Toelichting: Zie de arbocatalogus Provincies voor meer informatie over persoonlijke beschermingsmiddelen.

Oplossing:

  • Maak afspraken over het reinigen en afvoeren van vuile kleding en pbm’s
    Zorg voor een speciale ruimte waar pbm’s kunnen worden schoongemaakt. bijvoorbeeld lage wasbak voor laarzen, eigen kleedruimte, etc.

7. Procedure na besmetting met biologische agentia

Stelling: Er zijn afspraken over de te nemen stappen na een eventuele besmetting met biologische agentia.

Toelichting: Denk hierbij aan:

  • overleg met de bedrijfsarts; denk aan melding als beroepsziekte.
  • zijn er mogelijke gevolgen voor andere medewerkers? en zo, welke stappen worden genomen ter preventie?
  • in geval van beroepsziekte worden de kosten bij de provincie belegd.
  • Vastleggen en analyseren van incidenten.

Oplossing:Zorg ervoor dat de medewerkers die te maken kunnen krijgen met biologische agentia weten hoe te handelen na een besmetting.

8. PAGO Biologische agentia

Stelling: De werkgever stelt de medewerkers in staat periodiek een arbeidsgezondheidskundig onderzoek gericht op biologische agentia te ondergaan.
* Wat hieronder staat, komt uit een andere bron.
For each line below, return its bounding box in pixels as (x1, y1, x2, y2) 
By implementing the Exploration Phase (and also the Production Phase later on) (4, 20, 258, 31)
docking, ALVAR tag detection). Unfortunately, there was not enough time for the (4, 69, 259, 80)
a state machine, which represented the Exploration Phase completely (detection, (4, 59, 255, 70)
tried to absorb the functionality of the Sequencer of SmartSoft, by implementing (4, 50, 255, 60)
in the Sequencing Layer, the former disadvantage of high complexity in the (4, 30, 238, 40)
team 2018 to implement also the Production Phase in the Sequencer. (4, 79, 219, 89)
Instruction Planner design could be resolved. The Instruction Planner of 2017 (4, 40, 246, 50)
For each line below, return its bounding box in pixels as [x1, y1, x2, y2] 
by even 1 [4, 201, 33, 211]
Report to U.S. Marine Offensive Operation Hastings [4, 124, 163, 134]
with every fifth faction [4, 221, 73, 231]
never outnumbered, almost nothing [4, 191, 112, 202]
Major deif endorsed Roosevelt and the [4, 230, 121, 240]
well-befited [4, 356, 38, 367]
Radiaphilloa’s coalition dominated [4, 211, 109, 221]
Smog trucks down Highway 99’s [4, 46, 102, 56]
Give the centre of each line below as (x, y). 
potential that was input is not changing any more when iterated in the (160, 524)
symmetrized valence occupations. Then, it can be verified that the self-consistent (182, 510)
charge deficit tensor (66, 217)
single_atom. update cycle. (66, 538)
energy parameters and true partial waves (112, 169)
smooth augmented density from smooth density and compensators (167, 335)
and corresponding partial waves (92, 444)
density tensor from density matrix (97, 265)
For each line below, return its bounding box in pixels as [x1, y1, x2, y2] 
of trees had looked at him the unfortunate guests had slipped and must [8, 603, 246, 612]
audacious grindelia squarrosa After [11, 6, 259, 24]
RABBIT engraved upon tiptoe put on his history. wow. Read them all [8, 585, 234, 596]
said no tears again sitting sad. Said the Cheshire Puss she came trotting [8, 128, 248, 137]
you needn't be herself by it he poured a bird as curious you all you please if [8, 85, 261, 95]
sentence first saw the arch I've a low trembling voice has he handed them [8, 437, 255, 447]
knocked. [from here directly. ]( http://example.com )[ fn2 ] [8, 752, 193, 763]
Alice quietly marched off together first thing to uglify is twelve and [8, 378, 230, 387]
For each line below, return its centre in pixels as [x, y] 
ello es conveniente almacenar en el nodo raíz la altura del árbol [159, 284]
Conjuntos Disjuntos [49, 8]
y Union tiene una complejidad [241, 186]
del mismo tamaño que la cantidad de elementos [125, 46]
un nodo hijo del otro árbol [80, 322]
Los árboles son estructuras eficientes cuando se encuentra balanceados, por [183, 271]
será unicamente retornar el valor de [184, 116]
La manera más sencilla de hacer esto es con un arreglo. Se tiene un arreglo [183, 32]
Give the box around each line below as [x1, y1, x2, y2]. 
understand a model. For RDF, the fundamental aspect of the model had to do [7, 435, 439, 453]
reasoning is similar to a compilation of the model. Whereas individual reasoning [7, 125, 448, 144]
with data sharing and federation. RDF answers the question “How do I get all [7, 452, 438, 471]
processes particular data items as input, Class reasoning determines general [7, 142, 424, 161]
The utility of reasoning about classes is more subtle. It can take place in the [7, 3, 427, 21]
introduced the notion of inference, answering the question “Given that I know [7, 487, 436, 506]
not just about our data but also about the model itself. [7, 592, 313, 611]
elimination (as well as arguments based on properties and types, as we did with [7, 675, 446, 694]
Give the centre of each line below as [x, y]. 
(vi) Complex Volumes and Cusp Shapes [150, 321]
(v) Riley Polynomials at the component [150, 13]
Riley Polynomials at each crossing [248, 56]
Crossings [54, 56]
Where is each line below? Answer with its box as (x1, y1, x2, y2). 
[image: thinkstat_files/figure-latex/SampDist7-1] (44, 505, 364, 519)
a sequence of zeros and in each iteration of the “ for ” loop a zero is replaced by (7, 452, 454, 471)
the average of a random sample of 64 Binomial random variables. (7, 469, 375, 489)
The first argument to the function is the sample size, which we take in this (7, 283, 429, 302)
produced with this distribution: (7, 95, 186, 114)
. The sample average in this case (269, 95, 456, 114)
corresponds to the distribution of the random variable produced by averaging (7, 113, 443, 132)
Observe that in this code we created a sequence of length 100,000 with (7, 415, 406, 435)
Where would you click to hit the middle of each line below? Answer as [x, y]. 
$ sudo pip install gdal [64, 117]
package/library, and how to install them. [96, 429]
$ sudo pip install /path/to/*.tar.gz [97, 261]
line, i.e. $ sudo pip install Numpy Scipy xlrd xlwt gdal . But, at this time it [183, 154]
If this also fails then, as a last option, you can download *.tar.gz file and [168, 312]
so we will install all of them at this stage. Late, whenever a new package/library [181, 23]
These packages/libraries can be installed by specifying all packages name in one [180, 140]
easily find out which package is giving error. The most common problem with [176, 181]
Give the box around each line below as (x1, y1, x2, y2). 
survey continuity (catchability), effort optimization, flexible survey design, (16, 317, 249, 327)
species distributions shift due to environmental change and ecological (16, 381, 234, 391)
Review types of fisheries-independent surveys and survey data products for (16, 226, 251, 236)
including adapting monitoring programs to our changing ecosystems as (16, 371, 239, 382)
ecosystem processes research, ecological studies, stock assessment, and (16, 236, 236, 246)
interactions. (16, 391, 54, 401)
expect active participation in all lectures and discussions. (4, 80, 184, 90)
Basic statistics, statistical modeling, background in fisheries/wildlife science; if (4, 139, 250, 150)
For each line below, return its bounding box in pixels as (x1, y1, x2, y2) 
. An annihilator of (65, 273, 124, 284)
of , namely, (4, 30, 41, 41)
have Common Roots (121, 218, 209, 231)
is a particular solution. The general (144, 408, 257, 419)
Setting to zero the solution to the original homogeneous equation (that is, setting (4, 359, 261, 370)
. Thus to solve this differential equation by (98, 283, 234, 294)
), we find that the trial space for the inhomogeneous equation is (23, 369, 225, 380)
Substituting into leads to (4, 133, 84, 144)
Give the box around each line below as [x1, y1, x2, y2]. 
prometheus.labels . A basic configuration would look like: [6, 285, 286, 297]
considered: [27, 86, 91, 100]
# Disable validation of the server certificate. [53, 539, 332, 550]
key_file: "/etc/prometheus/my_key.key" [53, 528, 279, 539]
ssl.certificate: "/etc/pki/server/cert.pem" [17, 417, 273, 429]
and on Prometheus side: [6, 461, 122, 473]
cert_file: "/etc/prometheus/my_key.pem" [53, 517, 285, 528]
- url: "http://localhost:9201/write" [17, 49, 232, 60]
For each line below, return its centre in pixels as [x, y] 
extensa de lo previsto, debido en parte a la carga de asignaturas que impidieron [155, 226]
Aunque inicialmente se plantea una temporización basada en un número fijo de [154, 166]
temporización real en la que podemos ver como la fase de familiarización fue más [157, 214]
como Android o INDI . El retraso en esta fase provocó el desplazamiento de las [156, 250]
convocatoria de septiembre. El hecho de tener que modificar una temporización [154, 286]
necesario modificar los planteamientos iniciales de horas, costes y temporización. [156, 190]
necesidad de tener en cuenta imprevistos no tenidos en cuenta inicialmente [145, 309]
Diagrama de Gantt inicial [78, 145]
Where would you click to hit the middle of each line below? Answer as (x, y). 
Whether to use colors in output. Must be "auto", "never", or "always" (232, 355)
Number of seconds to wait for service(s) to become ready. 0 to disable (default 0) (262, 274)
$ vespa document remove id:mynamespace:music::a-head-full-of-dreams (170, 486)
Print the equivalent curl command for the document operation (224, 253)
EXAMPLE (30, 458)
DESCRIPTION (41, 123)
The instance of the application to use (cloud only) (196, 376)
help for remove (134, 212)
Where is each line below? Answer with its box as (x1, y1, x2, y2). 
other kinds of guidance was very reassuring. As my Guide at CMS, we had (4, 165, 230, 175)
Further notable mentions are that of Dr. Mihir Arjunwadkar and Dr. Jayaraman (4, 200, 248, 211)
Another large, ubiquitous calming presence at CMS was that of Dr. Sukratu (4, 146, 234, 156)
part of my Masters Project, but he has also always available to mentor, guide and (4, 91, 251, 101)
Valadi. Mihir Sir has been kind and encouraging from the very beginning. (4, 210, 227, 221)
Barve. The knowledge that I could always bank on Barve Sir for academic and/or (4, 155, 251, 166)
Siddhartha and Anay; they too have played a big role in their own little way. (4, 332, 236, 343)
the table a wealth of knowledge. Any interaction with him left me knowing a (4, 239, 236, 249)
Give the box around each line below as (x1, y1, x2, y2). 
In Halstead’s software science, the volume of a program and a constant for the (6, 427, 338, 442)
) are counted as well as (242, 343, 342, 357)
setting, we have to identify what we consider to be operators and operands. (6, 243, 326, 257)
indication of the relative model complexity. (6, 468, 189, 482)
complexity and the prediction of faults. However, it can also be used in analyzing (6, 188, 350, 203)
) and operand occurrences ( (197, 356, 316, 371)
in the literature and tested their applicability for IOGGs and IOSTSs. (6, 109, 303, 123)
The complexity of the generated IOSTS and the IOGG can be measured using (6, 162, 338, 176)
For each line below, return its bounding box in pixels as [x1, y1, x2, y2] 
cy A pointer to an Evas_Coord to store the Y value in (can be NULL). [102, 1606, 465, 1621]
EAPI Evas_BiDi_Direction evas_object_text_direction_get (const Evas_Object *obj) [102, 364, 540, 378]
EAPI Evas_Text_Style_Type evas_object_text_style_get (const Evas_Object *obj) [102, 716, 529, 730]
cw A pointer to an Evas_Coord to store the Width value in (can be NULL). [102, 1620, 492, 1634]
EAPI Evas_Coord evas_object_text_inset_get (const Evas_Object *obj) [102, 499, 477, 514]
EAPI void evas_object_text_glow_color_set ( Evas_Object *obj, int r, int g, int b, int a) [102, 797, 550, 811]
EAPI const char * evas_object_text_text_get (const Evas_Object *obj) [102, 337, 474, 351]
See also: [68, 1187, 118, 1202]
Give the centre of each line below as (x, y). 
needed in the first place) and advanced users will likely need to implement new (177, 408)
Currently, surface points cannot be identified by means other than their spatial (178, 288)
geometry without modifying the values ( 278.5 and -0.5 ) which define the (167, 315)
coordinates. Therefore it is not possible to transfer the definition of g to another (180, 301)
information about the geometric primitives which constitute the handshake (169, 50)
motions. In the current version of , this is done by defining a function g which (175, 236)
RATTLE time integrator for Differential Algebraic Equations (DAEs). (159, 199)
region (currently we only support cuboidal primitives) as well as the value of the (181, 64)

Toelichting: Op basis van artikel 18 Arbowet is de werkgever verplicht om een arbeidsgezondheidskundig onderzoek aan te bieden aan medewerkers die blootgesteld kunnen worden aan biologische agentia. Ook is de werkgever verplicht om een tussentijds medisch onderzoek aan te bieden als een medewerker een infectie of ziekte heeft opgelopen door blootstelling aan biologische agentia.

Oplossing: Stel een periodiek medisch onderzoek standaard vast en stimuleer uw medewerkers hier aan deel te nemen.